Imagine that you see the following advertisement for a new toothpaste:

Zendil—50% reduction in occurrence of gum inflammation. Zendil is a new toothpaste to prevent gum inflammation. Half as many people who used Zendil developed gum inflammation when compared to people using a different toothpaste.

Which one of the following would best help you evaluate how much a person could benefit from using Zendil?

1. The risk of gum inflammation for people who do not use Zendil
2. The risk of gum inflammation for people who use a different brand of toothpaste for the same purpose
3. How many people there were in the group who used a different toothpaste
4. How old the people who participated in the study were
5. How much a weekly supply of Zendil costs
6. Whether Zendil has been recommended by a dentists’ association for this use

The correct answer is (1).

Appendix II: Adaptive Berlin Numeracy Test format

Go to www.riskliteracy.org for a unique link to a secure adaptive test that can be embedded in your experiment and will automatically score responses.
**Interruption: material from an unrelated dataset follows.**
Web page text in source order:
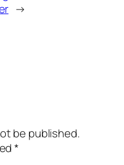
→
be published.
*

Alternatively, you can program your own adaptive test as follows:

Instructions: Please answer the questions that follow. Do not use a calculator but feel free to use the scratch paper for notes.

[See Figure 1 for adaptive test structure.]

1. Out of 1,000 people in a small town 500 are members of a choir. Out of these 500 members in the choir 100 are men. Out of the 500 inhabitants that are not in the choir 300 are men. What is the probability that a randomly drawn man is a member of the choir? Please indicate the probability in percent. ______ %
2a. Imagine we are throwing a five-sided die 50 times. On average, out of these 50 throws how many times would this five-sided die show an odd number (1, 3 or 5)? ______ out of 50 throws.
2b. Imagine we are throwing a loaded die (6 sides). The probability that the die shows a 6 is twice as high as the probability of each of the other numbers. On average, out of these 70 throws how many times would the die show the number 6? ________out of 70 throws.
3. In a forest 20% of mushrooms are red, 50% brown and 30% white. A red mushroom is poisonous with a probability of 20%. A mushroom that is not red is poisonous with a probability of 5%. What is the probability that a poisonous mushroom in the forest is red? ________

Scoring = Based on answers to 2-3 questions following the adaptive structure.

Correct answers are as follows: 1 = 25; 2a = 30; 2b = 20; 4 = 50.

Appendix III: Berlin Numeracy Test traditional paper and pencil format

Instructions: Please answer the questions below. Do not use a calculator but feel free to use the space available for notes (i.e., scratch paper).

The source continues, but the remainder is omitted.